**Requirement**
Only an exact copy of the lines beginning at the one that contains "are collected and" and ending at the last line of the records below counts as the answer.
=== Section Start ===
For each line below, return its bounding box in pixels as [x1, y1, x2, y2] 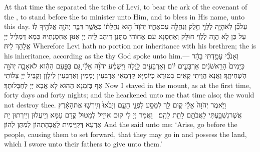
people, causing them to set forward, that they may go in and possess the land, [4, 128, 247, 139]
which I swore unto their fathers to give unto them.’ [4, 138, 162, 149]
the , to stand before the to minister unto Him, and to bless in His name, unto [4, 11, 245, 21]
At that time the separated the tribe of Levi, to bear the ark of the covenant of [4, 1, 247, 11]
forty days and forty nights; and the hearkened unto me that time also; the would [4, 89, 254, 100]
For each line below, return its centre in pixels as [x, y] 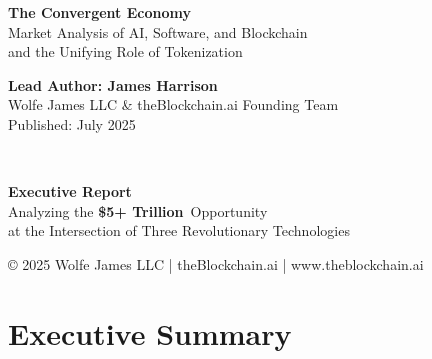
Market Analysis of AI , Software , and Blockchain [158, 31]
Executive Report [70, 191]
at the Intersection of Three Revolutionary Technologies [179, 230]
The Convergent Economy [99, 12]
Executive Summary [150, 332]
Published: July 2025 [72, 123]
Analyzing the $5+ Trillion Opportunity [138, 210]
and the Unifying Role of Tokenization [125, 51]
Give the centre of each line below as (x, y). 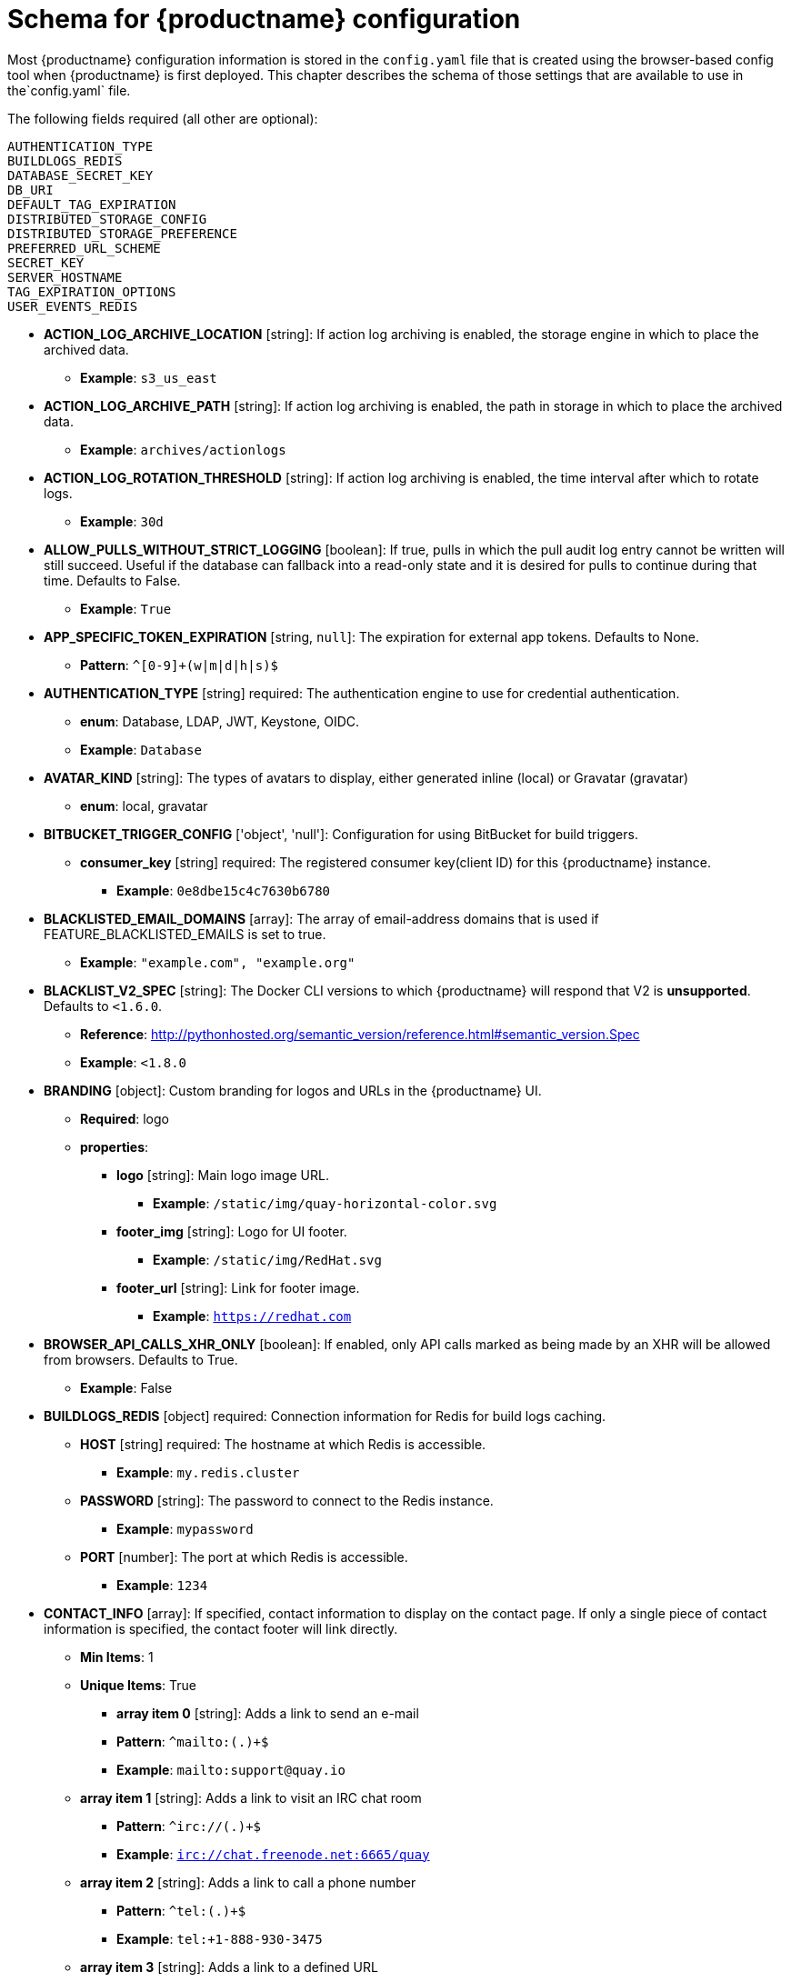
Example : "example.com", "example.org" (218, 962)
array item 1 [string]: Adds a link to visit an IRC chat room (251, 1797)
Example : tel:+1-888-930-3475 (220, 1938)
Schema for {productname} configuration (264, 19)
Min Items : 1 (117, 1657)
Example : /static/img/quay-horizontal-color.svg (325, 1203)
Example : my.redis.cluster (208, 1472)
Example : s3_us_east (149, 377)
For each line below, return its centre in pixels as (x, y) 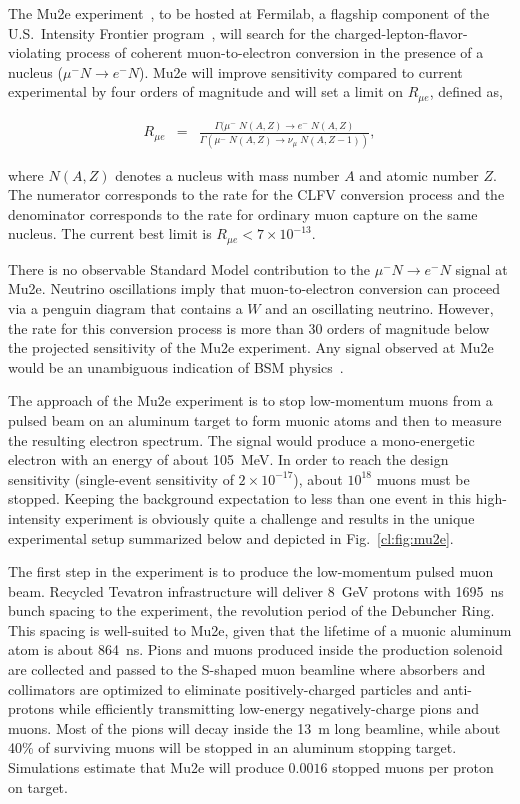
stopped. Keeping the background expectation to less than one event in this (240, 498)
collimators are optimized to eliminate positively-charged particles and (223, 688)
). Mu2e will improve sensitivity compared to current (300, 71)
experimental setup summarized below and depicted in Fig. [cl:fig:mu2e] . (231, 537)
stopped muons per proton (413, 767)
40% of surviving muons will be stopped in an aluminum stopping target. (232, 747)
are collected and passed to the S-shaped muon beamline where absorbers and (247, 669)
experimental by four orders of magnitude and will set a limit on (206, 91)
=== Section End ===
**Answer to this problem**
are collected and passed to the S-shaped muon beamline where absorbers and (247, 669)
experimental by four orders of magnitude and will set a limit on (206, 91)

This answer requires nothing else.